これが受付のお姉さんであれば無視するところだったが、この人にそんなことをするのは失礼だ。
俺は踵を返し、姿勢を正して向き直る。
「どうしたんですか、先生?」
「いやなに、お前が来るのが見えたから調子を確認しておこうかと思ってね」
見舞いには来るのに診断にはまったく顔を出さんからな、と煙草を咥えながら付け足したのは俺や真宵後輩の医師を勤めてくれた夜筱司先生だ。
長い茶髪を一本おさげにし、前に流すようにしている。凄まじいまでの美貌に白衣の出で立ちはとても映えるのだが、いかんせん咥え煙草にやる気ゼロな雰囲気だ。マイナス要素が大きすぎてせっかくの美点を台無しにしている残念美人だ。
「目はどうだ? まだ見えないのか?」
「ええまあ」
司先生は超能力専門の医師だ。『組織』に協力しているが、構成員というわけではないらしい。

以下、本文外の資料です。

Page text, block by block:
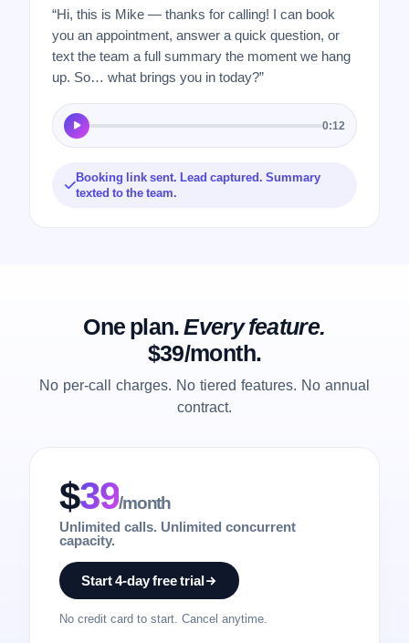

「ふむ。お前のようなケースは珍しくて非常に興味深いよ。能力の酷使で一時的に使用不可になるロスト現象があるが、あれは身体に影響を及ぼすことはなく、時間経過で元に戻る。しかしお前の場合は能力は使えるが左目の視力を完全に失ってしまっている。ロストとはまた異なったリスクがあるということか。ああ――これはとても興味深い、今後の課題としてもいいかもしれんな。そもそも超能力とは――」
またも独り言を始めた司先生をほっといて俺は真宵後輩の病室に行くことにした。
司先生がわからなくて当然だ。左目の視力の喪失はたしかに力の使いすぎによるもの。
しかし波導使いと超能力者では力の引き出し方が決定的に違う。
それこそ手足のように使える超能力。だが、波導は身の内に宿るエネルギーを属性石に集中、その上で精霊に祈りを届けることで初めて発動される。
しかし代替するエネルギーが足りなければ波導は完成されない。ゆえに波動を流しすぎて波脈を壊したケースは実は少なくない。
波脈はいわばもう一つの心臓といっても過言ではない。毛細血管よりも細く枝分かれした波脈が破裂すれば、それだけで命を落としかねないのだ。俺は破裂したのが眼球のあたりだからこそ失明で済んだが、もしもほかのところだったらと考えると背筋が震えた。
波脈は波導を扱うためになくてはならない器官だが、それによって弱点が一つ増えたと言えるだろう。
真宵後輩の病室の前に到着すると巻いていた包帯をとってカバンにしまう。
左目が見えないことは、彼女には言っていない。きっと自分の責任だと言い出すに決まってる。こんなのは俺のせいなのだから彼女が責任を感じることはない。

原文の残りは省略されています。